Limitations . While encouraging, the use of video stimuli to evoke emotional states involves several limitations. Compared to scenes, considerable labor is involved in video collection, editing, and balancing. The use of a flickering border to elicit the ssVEP works against the intention to move the evocative stimulus farther toward realism, and depends on an indirect reduction is flicker entrainment as the index of emotional engagement. The lack of a single stimulus onset precludes the averaging of event-related potentials, and the assessment of evoked cortical oscillations by video clips with scalp-derived EEG has not yet been demonstrated, perhaps due to the difficulty of capturing consistent emotional network activity across participants (Shen & Yi, 2019).

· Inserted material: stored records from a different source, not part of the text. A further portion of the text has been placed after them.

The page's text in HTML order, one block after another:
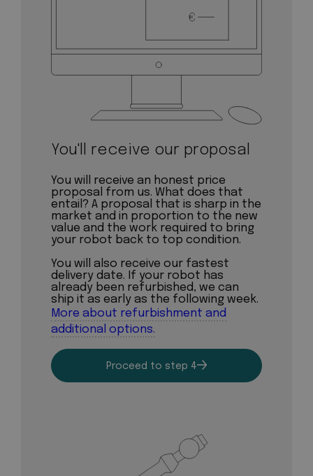
You'll receive our proposal
You will receive an honest price
proposal from us. What does that
entail? A proposal that is sharp in the
market and in proportion to the new
value and the work required to bring
your robot back to top condition.
You will also receive our fastest
delivery date. If your robot has
already been refurbished, we can
ship it as early as the following week.
More about refurbishment and
additional options.
Proceed to step 4
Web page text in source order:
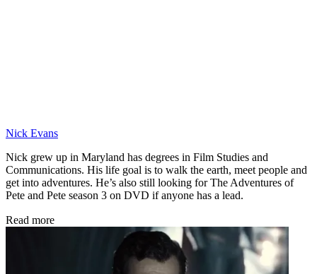
Nick Evans
Nick grew up in Maryland has degrees in Film Studies and
Communications. His life goal is to walk the earth, meet people and
get into adventures. He’s also still looking for The Adventures of
Pete and Pete season 3 on DVD if anyone has a lead.
Read more
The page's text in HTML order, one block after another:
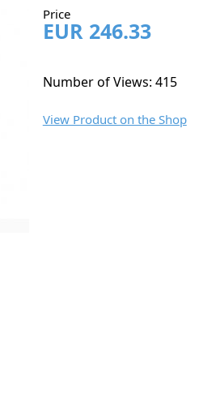
Price
EUR 246.33
Number of Views: 415
View Product on the Shop
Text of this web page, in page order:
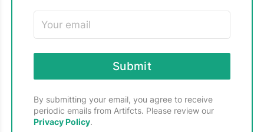
create a lasting legacy.
development — from startups to established
leaders in the global economy. The Alliance is
ecosystem in New Hampshire by building
partnerships, enhancing knowledge, and
events, networking opportunities, and
collaborative programs throughout the year.
Submit
By submitting your email, you agree to receive
periodic emails from Artifcts. Please review our
Privacy Policy.
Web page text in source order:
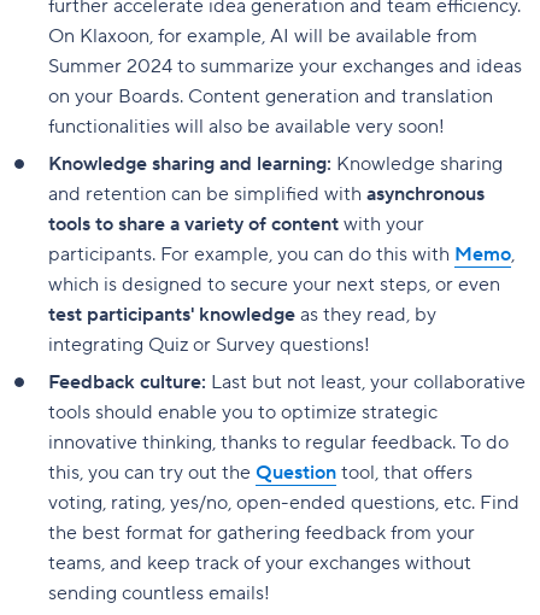
further accelerate idea generation and team efficiency.
On Klaxoon, for example, AI will be available from
Summer 2024 to summarize your exchanges and ideas
on your Boards. Content generation and translation
functionalities will also be available very soon!
Knowledge sharing and learning: Knowledge sharing
and retention can be simplified with asynchronous
tools to share a variety of content with your
participants. For example, you can do this with Memo,
which is designed to secure your next steps, or even
test participants' knowledge as they read, by
integrating Quiz or Survey questions!
Feedback culture: Last but not least, your collaborative
tools should enable you to optimize strategic
innovative thinking, thanks to regular feedback. To do
this, you can try out the Question tool, that offers
voting, rating, yes/no, open-ended questions, etc. Find
the best format for gathering feedback from your
teams, and keep track of your exchanges without
sending countless emails!
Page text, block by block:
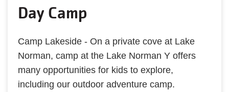
Day Camp
Camp Lakeside - On a private cove at Lake
Norman, camp at the Lake Norman Y offers
many opportunities for kids to explore,
including our outdoor adventure camp.
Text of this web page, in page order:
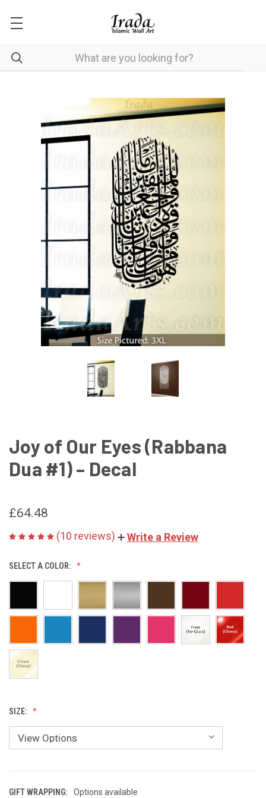
Joy of Our Eyes (Rabbana
Dua #1) – Decal
£64.48
(10 reviews) Write a Review
SELECT A COLOR:
SIZE:
GIFT WRAPPING:
Options available
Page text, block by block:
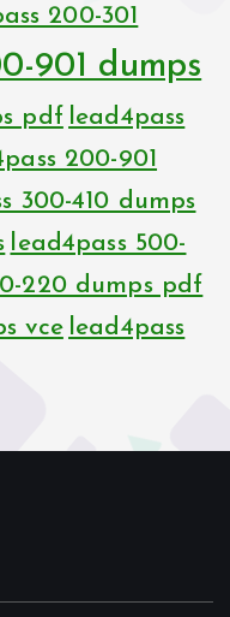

A common means of assessing emotional perception in the laboratory is with the late positive potential (LPP; Ferrari et al., 2017; Hajcak et al., 2010; Schindler & Bublatsky, 2020; Schupp & Kirmse, 2021). Thus it would be helpful to compare the modulation of the LPP with modulation of the ssVEP during video perception within a single sample. The individual pattern of modulation (e.g., a bias toward pleasant or unpleasant stimuli) and overall effect size of emotion may or may not be consistent, depending on the relationship between the conscious recognition and elaborative processing reflected in the LPP to a static scene and the ongoing deciphering and evaluation of videos.
Though arousal ratings clearly coincide with the degree of ssVEP reduction, the valence of the videos do not appear to differentially affect ssVEP amplitude, similar to the LPP (Frank & Sabatinelli, 2019; Codispoti et al., 2021). Future studies may exploit the 10 second duration to contrast pleasant and unpleasant videos to potentially reveal valence (or reward) related effects that may originate in anterior medial regions (Costa et al., 2010; Junghöfer et al., 2017; Sabatinelli et al., 2015) that may become evident during the comparatively long duration video stimuli.
In the current design, the video and its flickering border were presented simultaneously, thus intermixing the brain’s response, and delaying the evidence of emotional modulation until entrainment had stabilized and the content of the video could be understood by the participant. Future research could separate these 2 events by initiating the flicker prior to video onset, ideally using an audiovisual stimulus that shared the basic sensory features of the upcoming video. This refinement to the paradigm may allow a more temporally resolved assessment of emotional reactivity (Bekhtereva et al., 2018).
Conclusions . In summary, this study found a significant modulation of ssVEP amplitude during naturalistic multimodal videos, which correlated strongly with rated arousal. This finding suggest that narrative audiovisual stimuli can be used to track emotional processing in the cortex, potentially enabling new research questions to be investigated which could facilitate a better understanding of how the human brain processes realistic emotional events. Future development and improvement can expand the utility of this approach to studying emotional processing in the laboratory.